Start of Block
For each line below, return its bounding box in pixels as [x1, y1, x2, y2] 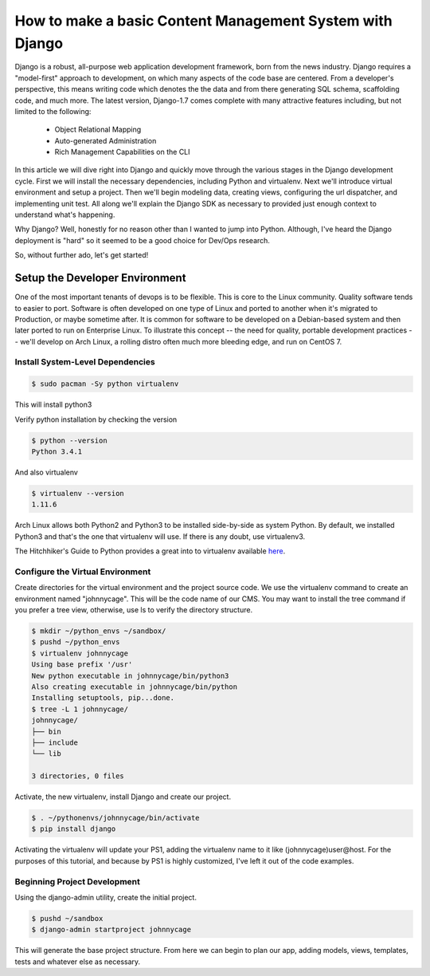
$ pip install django [31, 824, 116, 833]
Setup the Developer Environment [14, 271, 186, 285]
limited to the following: [14, 106, 92, 116]
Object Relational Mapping [54, 124, 142, 135]
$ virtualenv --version [31, 489, 125, 498]
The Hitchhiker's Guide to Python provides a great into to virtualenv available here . [14, 546, 286, 556]
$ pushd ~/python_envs [31, 638, 120, 647]
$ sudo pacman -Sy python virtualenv [31, 380, 179, 388]
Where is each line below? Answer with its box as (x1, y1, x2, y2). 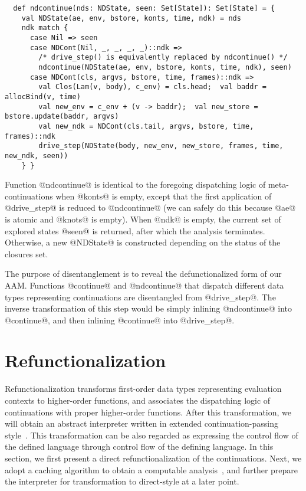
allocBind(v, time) (5, 92, 81, 101)
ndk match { (21, 24, 68, 32)
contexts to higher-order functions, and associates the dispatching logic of (5, 394, 271, 406)
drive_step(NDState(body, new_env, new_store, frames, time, (38, 142, 284, 150)
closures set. (5, 247, 48, 260)
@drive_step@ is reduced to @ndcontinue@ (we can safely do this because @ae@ (5, 201, 296, 214)
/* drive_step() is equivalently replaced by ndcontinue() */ (38, 53, 288, 62)
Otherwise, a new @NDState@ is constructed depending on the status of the (5, 236, 281, 248)
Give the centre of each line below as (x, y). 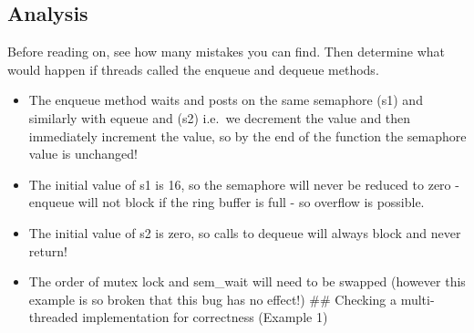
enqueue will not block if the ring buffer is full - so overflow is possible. (227, 202)
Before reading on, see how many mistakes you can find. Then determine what (227, 52)
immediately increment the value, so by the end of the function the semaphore (247, 135)
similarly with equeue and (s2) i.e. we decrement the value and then (220, 117)
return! (48, 250)
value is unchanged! (83, 154)
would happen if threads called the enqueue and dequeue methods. (193, 69)
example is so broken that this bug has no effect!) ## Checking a (212, 299)
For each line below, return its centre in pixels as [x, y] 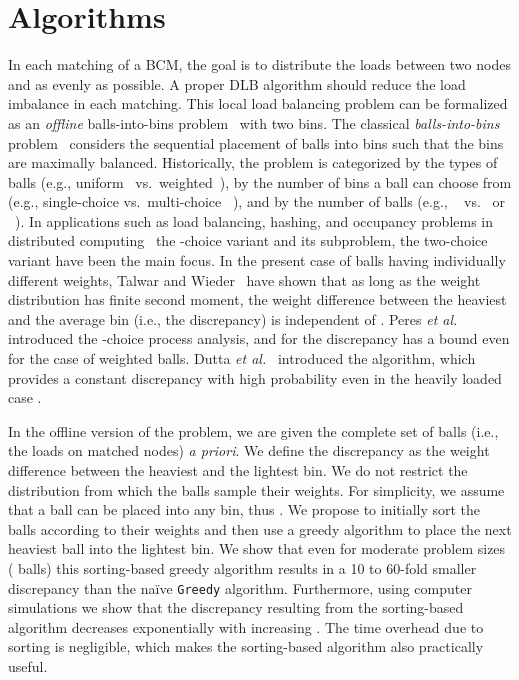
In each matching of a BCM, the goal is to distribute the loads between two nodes [259, 64]
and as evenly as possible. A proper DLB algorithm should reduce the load [237, 83]
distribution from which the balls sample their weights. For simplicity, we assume [256, 489]
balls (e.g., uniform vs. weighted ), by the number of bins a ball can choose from [260, 181]
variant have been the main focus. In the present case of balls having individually [257, 260]
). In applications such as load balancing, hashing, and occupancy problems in [254, 220]
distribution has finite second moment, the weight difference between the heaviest [257, 299]
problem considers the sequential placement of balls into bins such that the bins [256, 142]
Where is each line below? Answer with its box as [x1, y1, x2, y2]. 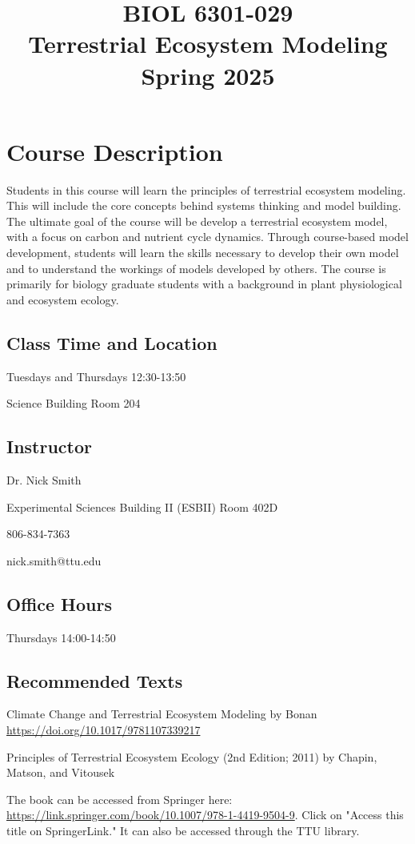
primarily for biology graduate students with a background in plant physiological [6, 275, 402, 292]
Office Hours [6, 591, 112, 616]
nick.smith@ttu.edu [6, 552, 102, 569]
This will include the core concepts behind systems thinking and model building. [6, 197, 401, 214]
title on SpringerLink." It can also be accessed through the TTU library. [6, 822, 360, 838]
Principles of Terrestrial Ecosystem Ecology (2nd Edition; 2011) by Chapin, [6, 748, 377, 765]
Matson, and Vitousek [6, 764, 115, 781]
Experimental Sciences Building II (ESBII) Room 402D [6, 498, 278, 515]
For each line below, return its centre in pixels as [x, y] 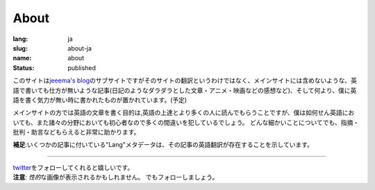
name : [22, 58]
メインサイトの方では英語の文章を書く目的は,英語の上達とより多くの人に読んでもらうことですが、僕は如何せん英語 [178, 113]
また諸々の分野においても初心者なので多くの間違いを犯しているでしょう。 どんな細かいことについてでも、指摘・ [198, 122]
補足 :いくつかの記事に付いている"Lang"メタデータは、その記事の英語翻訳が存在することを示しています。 [163, 145]
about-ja [80, 48]
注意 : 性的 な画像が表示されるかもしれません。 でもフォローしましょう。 [116, 178]
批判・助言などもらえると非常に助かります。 [76, 132]
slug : [20, 48]
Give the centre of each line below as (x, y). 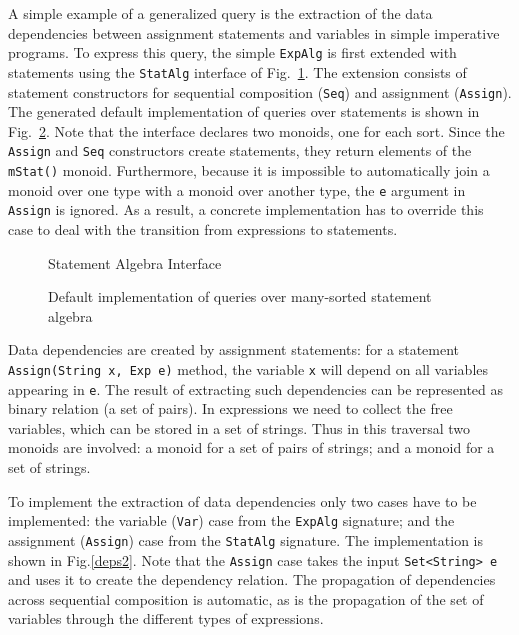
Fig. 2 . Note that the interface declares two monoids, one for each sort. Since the (256, 130)
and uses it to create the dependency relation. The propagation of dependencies (252, 579)
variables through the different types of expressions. (166, 618)
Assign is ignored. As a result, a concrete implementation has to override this (246, 209)
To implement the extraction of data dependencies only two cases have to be (242, 500)
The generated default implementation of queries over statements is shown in (244, 111)
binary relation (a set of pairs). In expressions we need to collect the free (230, 408)
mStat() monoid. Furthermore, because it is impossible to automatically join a (249, 170)
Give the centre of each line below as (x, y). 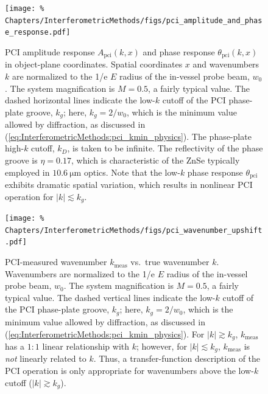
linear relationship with (86, 346)
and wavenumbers (226, 64)
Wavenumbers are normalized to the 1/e (80, 273)
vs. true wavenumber (170, 262)
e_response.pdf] (38, 33)
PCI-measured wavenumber (56, 262)
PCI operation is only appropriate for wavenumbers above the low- (129, 371)
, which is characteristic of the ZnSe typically (155, 160)
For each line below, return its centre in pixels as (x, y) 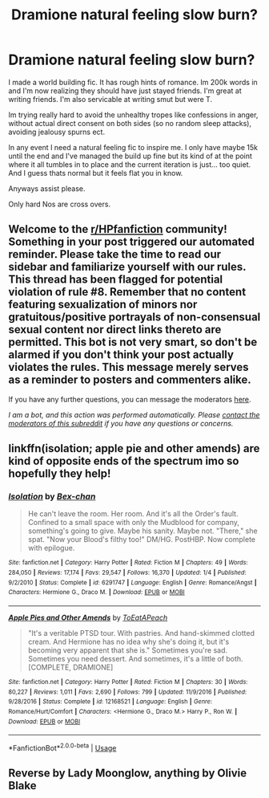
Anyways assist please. (47, 188)
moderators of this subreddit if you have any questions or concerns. (121, 423)
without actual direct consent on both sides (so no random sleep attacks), (130, 123)
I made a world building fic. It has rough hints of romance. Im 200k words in (133, 82)
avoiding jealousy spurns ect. (57, 132)
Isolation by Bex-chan (52, 497)
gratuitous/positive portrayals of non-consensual (134, 318)
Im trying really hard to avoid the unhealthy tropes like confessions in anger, (133, 115)
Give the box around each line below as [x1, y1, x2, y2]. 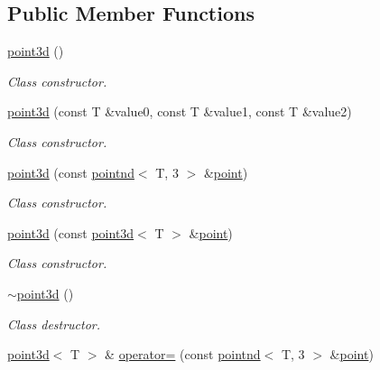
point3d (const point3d [7, 223, 134, 242]
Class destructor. [7, 314, 101, 333]
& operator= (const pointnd [105, 345, 261, 364]
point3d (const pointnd [7, 162, 134, 181]
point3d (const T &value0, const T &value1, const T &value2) [7, 102, 352, 121]
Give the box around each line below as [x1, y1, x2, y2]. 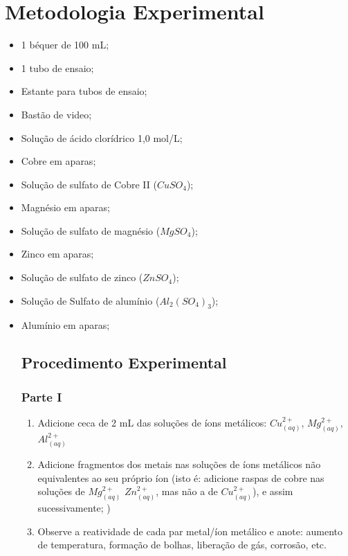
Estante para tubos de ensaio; [21, 84, 147, 98]
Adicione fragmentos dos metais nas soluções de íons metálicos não [37, 457, 321, 472]
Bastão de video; [21, 107, 92, 121]
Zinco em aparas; [21, 246, 94, 261]
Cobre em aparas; [21, 154, 96, 168]
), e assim [252, 484, 293, 499]
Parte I [21, 388, 62, 405]
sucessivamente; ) [37, 501, 111, 515]
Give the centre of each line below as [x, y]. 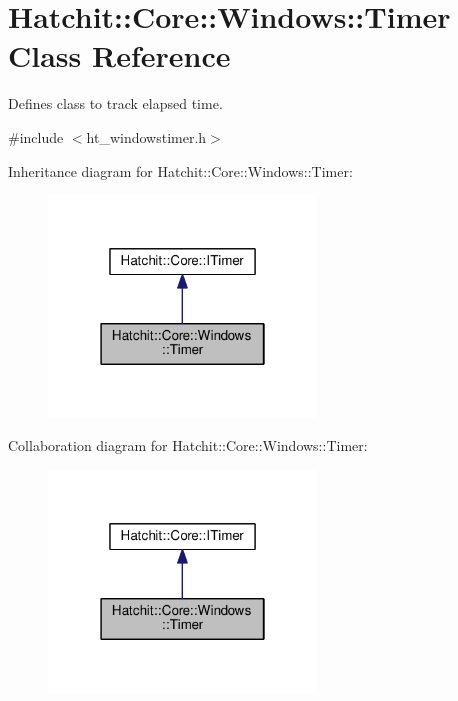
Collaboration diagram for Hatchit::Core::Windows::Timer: [188, 445]
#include [36, 136]
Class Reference [119, 55]
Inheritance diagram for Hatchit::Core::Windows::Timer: [180, 170]
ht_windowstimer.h [146, 136]
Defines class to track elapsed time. [115, 103]
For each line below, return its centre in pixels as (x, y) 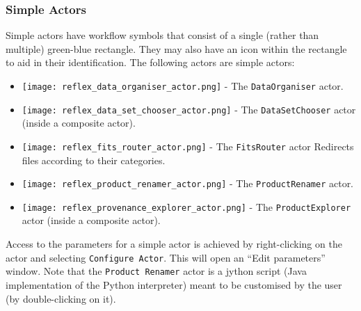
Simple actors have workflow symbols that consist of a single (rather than (162, 35)
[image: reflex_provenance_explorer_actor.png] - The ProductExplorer (186, 206)
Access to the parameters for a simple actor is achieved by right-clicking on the (174, 244)
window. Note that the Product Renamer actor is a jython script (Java (156, 271)
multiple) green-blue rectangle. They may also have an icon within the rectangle (176, 48)
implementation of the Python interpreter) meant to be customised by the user (174, 284)
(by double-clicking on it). (61, 298)
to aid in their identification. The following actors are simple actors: (150, 62)
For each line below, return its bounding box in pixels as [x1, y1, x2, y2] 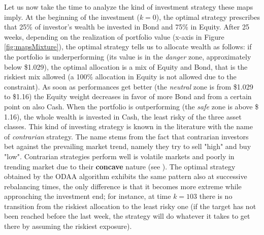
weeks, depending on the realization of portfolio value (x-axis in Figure [4, 31, 224, 42]
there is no [199, 191, 233, 201]
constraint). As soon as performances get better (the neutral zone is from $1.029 [4, 81, 253, 92]
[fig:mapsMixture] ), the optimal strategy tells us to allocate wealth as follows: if [4, 41, 252, 52]
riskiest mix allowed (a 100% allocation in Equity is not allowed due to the [4, 71, 237, 82]
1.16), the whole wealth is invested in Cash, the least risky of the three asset [4, 111, 242, 122]
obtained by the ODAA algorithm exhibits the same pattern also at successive [4, 171, 247, 182]
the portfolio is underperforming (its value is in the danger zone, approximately [4, 51, 251, 62]
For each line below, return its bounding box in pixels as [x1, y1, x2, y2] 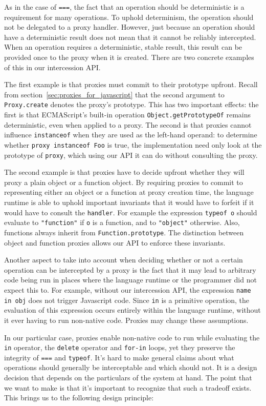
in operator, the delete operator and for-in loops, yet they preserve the [4, 342, 235, 353]
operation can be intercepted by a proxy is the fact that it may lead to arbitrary [4, 264, 256, 275]
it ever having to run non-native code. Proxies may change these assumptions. [4, 314, 249, 325]
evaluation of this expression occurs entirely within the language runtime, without [4, 304, 261, 315]
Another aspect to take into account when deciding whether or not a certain [4, 254, 243, 265]
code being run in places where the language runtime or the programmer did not [4, 274, 257, 285]
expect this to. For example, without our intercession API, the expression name [4, 285, 251, 295]
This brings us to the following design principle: [4, 392, 154, 403]
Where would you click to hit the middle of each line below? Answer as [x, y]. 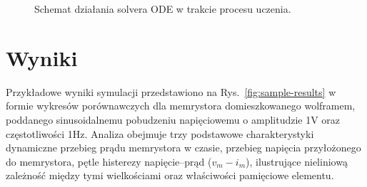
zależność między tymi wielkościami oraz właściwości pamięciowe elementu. [170, 175]
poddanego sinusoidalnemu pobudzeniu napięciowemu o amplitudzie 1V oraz [173, 119]
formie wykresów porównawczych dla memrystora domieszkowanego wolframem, [181, 106]
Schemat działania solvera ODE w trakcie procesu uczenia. [163, 9]
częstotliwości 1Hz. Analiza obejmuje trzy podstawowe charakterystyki [160, 133]
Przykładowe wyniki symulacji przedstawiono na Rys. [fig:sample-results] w [171, 91]
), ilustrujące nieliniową [297, 161]
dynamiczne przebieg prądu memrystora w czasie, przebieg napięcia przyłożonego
End of Block
-- Aim of the exercise --
Among the records, find all lines that include the string "Hatchit" and return them.

-- Exercise solution --
Collaboration diagram for Hatchit::Core::Windows::Timer: [188, 445]
Inheritance diagram for Hatchit::Core::Windows::Timer: [180, 170]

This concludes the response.